Index(['regio1', 'serviceCharge', 'heatingType', 'telekomTvOffer',
       'newlyConst', 'balcony', 'picturecount', 'pricetrend',
       'telekomUploadSpeed', 'totalRent', 'yearConstructed', 'scoutId',
       'firingTypes', 'hasKitchen', 'geo_bln', 'cellar',
       'yearConstructedRange', 'baseRent', 'houseNumber', 'livingSpace',
       'geo_krs', 'condition', 'interiorQual', 'petsAllowed', 'street',
       'streetPlain', 'lift', 'baseRentRange', 'typeOfFlat', 'geo_plz',
       'noRooms', 'thermalChar', 'floor', 'numberOfFloors', 'noRoomsRange',
       'garden', 'livingSpaceRange', 'regio2', 'regio3', 'description',
       'facilities', 'date'],
      dtype='object')

#### Step 1: Calculate Property Age and Years Since Last Refurbishment


In [14]:
current_year = pd.Timestamp.now().year
if 'yearConstructed' in data.columns:
    data['property_age'] = current_year - data['yearConstructed']
    data['property_age'].fillna(data['property_age'].median(), inplace=True)

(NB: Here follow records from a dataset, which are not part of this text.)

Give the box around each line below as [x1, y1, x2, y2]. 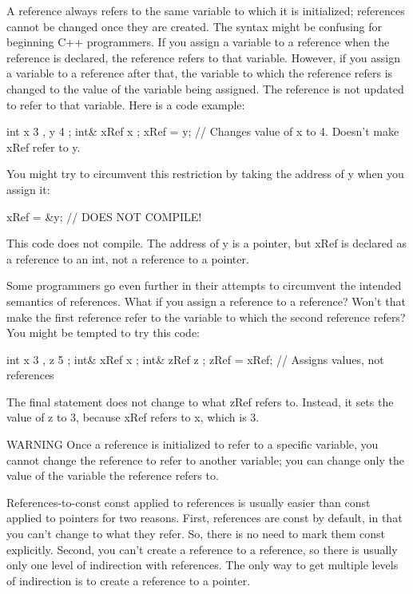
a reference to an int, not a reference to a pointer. [6, 250, 249, 267]
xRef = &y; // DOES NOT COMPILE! [6, 208, 202, 224]
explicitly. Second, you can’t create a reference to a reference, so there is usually [6, 541, 398, 557]
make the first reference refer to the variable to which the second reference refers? [6, 308, 406, 325]
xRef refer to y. [6, 138, 81, 155]
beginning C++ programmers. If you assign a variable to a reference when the [6, 34, 390, 50]
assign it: [6, 180, 50, 197]
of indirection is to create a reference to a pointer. [6, 572, 251, 588]
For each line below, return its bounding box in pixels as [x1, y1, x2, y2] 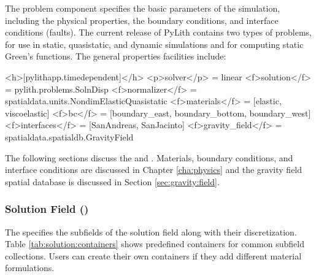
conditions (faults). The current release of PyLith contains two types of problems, [5, 26, 312, 39]
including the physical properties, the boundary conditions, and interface [5, 13, 279, 26]
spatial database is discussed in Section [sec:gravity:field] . [5, 175, 220, 188]
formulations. [5, 261, 55, 274]
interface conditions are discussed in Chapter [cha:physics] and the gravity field [5, 163, 303, 176]
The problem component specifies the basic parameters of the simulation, [5, 2, 280, 14]
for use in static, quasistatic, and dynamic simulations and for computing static [5, 37, 304, 50]
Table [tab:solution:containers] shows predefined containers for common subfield [5, 237, 304, 250]
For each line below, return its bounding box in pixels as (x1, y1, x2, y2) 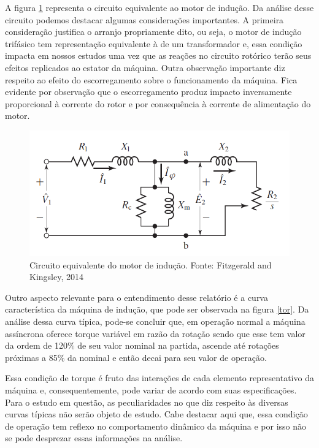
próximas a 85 (5, 351, 58, 363)
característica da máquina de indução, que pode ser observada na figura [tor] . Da (5, 303, 309, 316)
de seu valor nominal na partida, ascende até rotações (77, 339, 279, 352)
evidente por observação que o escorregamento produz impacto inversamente (5, 85, 292, 98)
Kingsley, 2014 (29, 270, 83, 283)
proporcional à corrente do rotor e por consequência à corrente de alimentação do (5, 97, 311, 110)
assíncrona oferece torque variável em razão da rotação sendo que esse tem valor (5, 327, 306, 340)
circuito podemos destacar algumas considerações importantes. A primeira (5, 13, 284, 26)
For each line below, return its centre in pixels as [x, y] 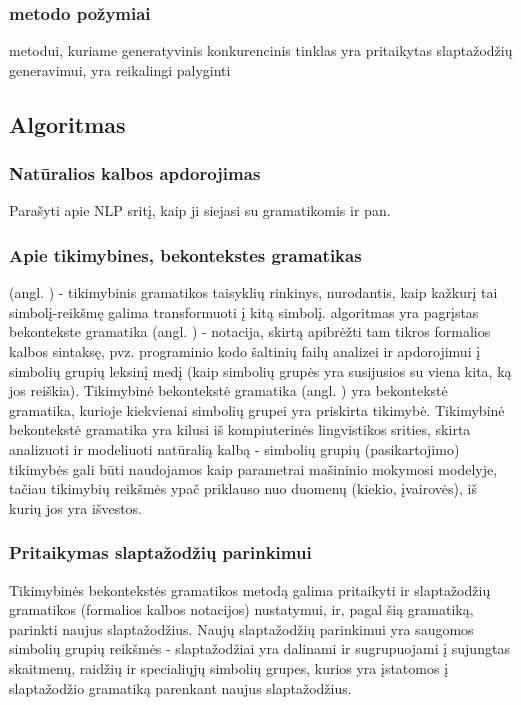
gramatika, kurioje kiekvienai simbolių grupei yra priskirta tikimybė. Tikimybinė [257, 409]
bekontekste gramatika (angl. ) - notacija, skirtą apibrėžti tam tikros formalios [250, 331]
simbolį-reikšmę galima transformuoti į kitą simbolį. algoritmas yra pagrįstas [244, 311]
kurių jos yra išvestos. [75, 507]
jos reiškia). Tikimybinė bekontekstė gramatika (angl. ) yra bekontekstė [228, 390]
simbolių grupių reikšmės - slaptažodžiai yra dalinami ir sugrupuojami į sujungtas [259, 648]
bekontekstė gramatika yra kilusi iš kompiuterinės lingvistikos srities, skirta [240, 429]
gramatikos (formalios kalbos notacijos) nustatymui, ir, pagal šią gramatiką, [241, 609]

The behavior will change in pandas 3.0. This inplace method will never work because the intermediate object on which we are setting values always behaves as a copy.

For example, when doing 'df[col].method(value, inplace=True)', try using 'df.method({col: value}, inplace=True)' or df[col] = df[col].method(value) instead, to perform the operation inplace on the original object.


  data['property_age'].fillna(data['property_age'].median(), inplace=True)


#### Step 2: Encode Categorical Features
#### Step 3: Convert Boolean Columns to Numeric

In [16]:
# Choose categorical columns that need encoding
categorical_features = ['regio1', 'regio2', 'regio3', 'typeOfFlat']
data = pd.get_dummies(data, columns=[col for col in categorical_features if col in data.columns], drop_first=True)


# Identify boolean columns and convert to 0/1
bool_cols = ['newlyConst', 'balcony', 'hasKitchen', 'cellar', 'lift', 'garden']
for col in bool_cols:
    if col in data.columns:
        data[col] = data[col].astype(int)

#### Step 4: Scale Numerical Features

In [17]:
from sklearn.preprocessing import StandardScaler

# Define the numerical columns to scale
numerical_features = [col for col in ['livingSpace', 'baseRent', 'totalRent', 'property_age'] if col in data.columns]

# Initialize scaler and apply scaling
scaler = StandardScaler()
data[numerical_features] = scaler.fit_transform(data[numerical_features])


#### Step 5: Save the Processed Data


In [18]:
data.to_csv('../../data/processed_immo_data.csv', index=False)
print("Feature engineering complete and saved as 'processed_immo_data.csv'")

Feature engineering complete and saved as 'processed_immo_data.csv'